Exercise instructions:
Return the data exactly, with all pictures removed.

Data extracted from a collection:
------------------------------------------------

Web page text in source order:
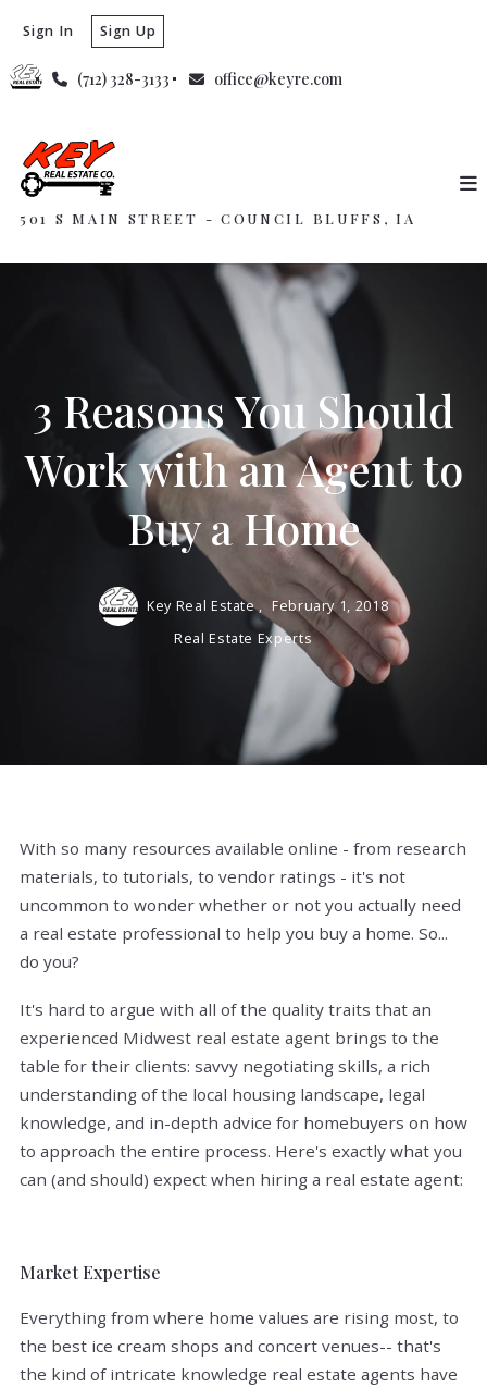
(712) 328-3133 office@keyre.com
Sign In Sign Up
501 S MAIN STREET - COUNCIL BLUFFS, IA
3 Reasons You Should
Work with an Agent to
Buy a Home
Key Real Estate , February 1, 2018
Real Estate Experts
With so many resources available online - from research
materials, to tutorials, to vendor ratings - it's not
uncommon to wonder whether or not you actually need
a real estate professional to help you buy a home. So...
do you?
It's hard to argue with all of the quality traits that an
experienced Midwest real estate agent brings to the
table for their clients: savvy negotiating skills, a rich
understanding of the local housing landscape, legal
knowledge, and in-depth advice for homebuyers on how
to approach the entire process. Here's exactly what you
can (and should) expect when hiring a real estate agent:
Market Expertise
Everything from where home values are rising most, to
the best ice cream shops and concert venues-- that's
the kind of intricate knowledge real estate agents have
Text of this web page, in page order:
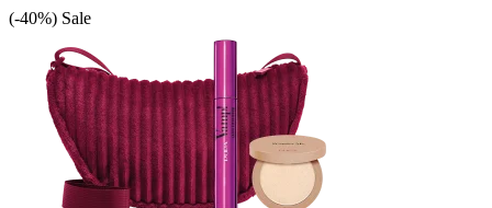
(-40%) Sale
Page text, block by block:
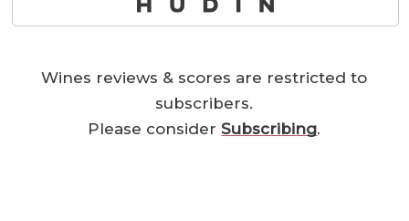
Wines reviews & scores are restricted to
subscribers.
Please considerSubscribing.
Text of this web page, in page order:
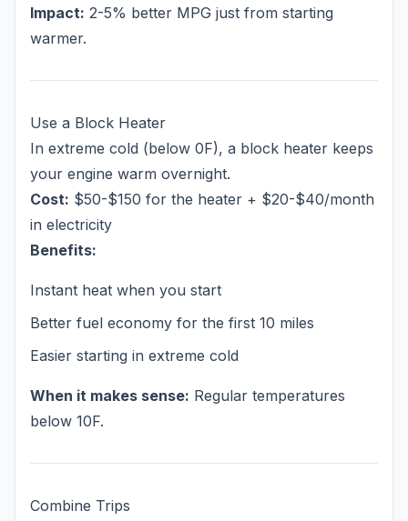
Impact: 2-5% better MPG just from starting
warmer.
Use a Block Heater
In extreme cold (below 0F), a block heater keeps
your engine warm overnight.
Cost: $50-$150 for the heater + $20-$40/month
in electricity
Benefits:
Instant heat when you start
Better fuel economy for the first 10 miles
Easier starting in extreme cold
When it makes sense: Regular temperatures
below 10F.
Combine Trips
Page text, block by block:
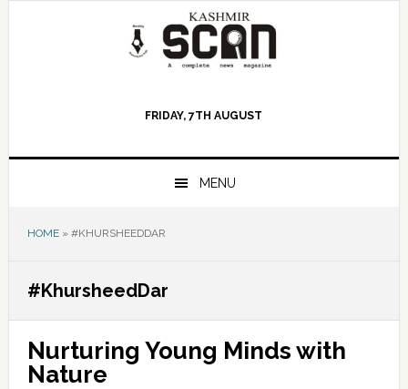
FRIDAY, 7TH AUGUST
MENU
HOME» #KHURSHEEDDAR
#KhursheedDar
Nurturing Young Minds with
Nature
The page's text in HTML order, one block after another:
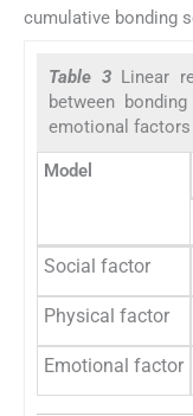
cumulative bonding
Table 3 Linear
between
emotional factors
Model
Social factor
Physical factor
Emotional factor
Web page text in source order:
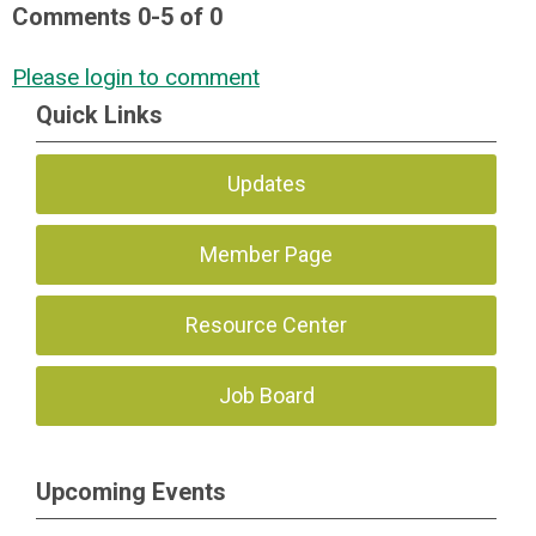
Comments 0-5 of 0
Please login to comment
Quick Links
Updates
Member Page
Resource Center
Job Board
Upcoming Events
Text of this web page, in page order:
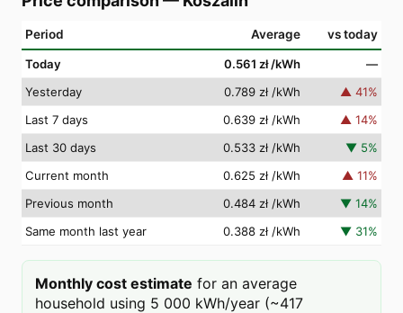
Period Average vs today
Today 0.561 zł/kWh
—
Yesterday
0.789 zł /kWh ▲ 41%
Last 7 days
0.639 zł/kWh ▲ 14%
Last 30 days
0.533 zł /kWh ▼ 5%
Current month
0.625 zł/kWh ▲ 11%
Previous month
0.484 zł /kWh ▼ 14%
Same month last year
0.388 zł/kWh ▼ 31%
Monthly cost estimate for an average
household using 5 000 kWh/year (~417
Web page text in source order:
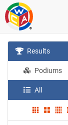
Results
Podiums
All
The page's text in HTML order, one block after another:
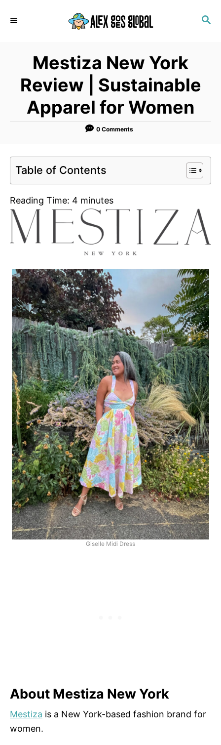
S
Mestiza New York
Review | Sustainable
Apparel for Women
0 Comments
Table of Contents
Reading Time: 4 minutes
Giselle Midi Dress
About Mestiza New York
Mestiza is a New York-based fashion brand for
women.
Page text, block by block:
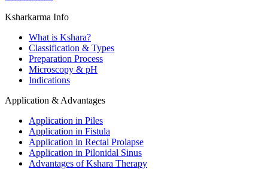
Ksharkarma Info
What is Kshara?
Classification & Types
Preparation Process
Microscopy & pH
Indications
Application & Advantages
Application in Piles
Application in Fistula
Application in Rectal Prolapse
Application in Pilonidal Sinus
Advantages of Kshara Therapy
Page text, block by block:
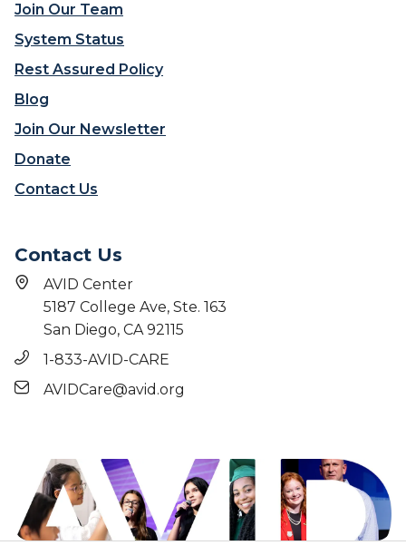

------------------------------------------------

Solution for this problem:
Web page text in source order:
(712) 328-3133 office@keyre.com
Sign In Sign Up
501 S MAIN STREET - COUNCIL BLUFFS, IA
3 Reasons You Should
Work with an Agent to
Buy a Home
Key Real Estate , February 1, 2018
Real Estate Experts
With so many resources available online - from research
materials, to tutorials, to vendor ratings - it's not
uncommon to wonder whether or not you actually need
a real estate professional to help you buy a home. So...
do you?
It's hard to argue with all of the quality traits that an
experienced Midwest real estate agent brings to the
table for their clients: savvy negotiating skills, a rich
understanding of the local housing landscape, legal
knowledge, and in-depth advice for homebuyers on how
to approach the entire process. Here's exactly what you
can (and should) expect when hiring a real estate agent:
Market Expertise
Everything from where home values are rising most, to
the best ice cream shops and concert venues-- that's
the kind of intricate knowledge real estate agents have
Text of this web page, in page order:
(-40%) Sale
Page text, block by block:
Wines reviews & scores are restricted to
subscribers.
Please considerSubscribing.
Text of this web page, in page order:
Impact: 2-5% better MPG just from starting
warmer.
Use a Block Heater
In extreme cold (below 0F), a block heater keeps
your engine warm overnight.
Cost: $50-$150 for the heater + $20-$40/month
in electricity
Benefits:
Instant heat when you start
Better fuel economy for the first 10 miles
Easier starting in extreme cold
When it makes sense: Regular temperatures
below 10F.
Combine Trips
Page text, block by block:
FRIDAY, 7TH AUGUST
MENU
HOME» #KHURSHEEDDAR
#KhursheedDar
Nurturing Young Minds with
Nature
The page's text in HTML order, one block after another:
cumulative bonding
Table 3 Linear
between
emotional factors
Model
Social factor
Physical factor
Emotional factor
Web page text in source order:
Comments 0-5 of 0
Please login to comment
Quick Links
Updates
Member Page
Resource Center
Job Board
Upcoming Events
Text of this web page, in page order:
Period Average vs today
Today 0.561 zł/kWh
—
Yesterday
0.789 zł /kWh ▲ 41%
Last 7 days
0.639 zł/kWh ▲ 14%
Last 30 days
0.533 zł /kWh ▼ 5%
Current month
0.625 zł/kWh ▲ 11%
Previous month
0.484 zł /kWh ▼ 14%
Same month last year
0.388 zł/kWh ▼ 31%
Monthly cost estimate for an average
household using 5 000 kWh/year (~417
Web page text in source order:
Results
Podiums
All
The page's text in HTML order, one block after another:
S
Mestiza New York
Review | Sustainable
Apparel for Women
0 Comments
Table of Contents
Reading Time: 4 minutes
Giselle Midi Dress
About Mestiza New York
Mestiza is a New York-based fashion brand for
women.
Page text, block by block:
Ksharkarma Info
What is Kshara?
Classification & Types
Preparation Process
Microscopy & pH
Indications
Application & Advantages
Application in Piles
Application in Fistula
Application in Rectal Prolapse
Application in Pilonidal Sinus
Advantages of Kshara Therapy
Page text, block by block:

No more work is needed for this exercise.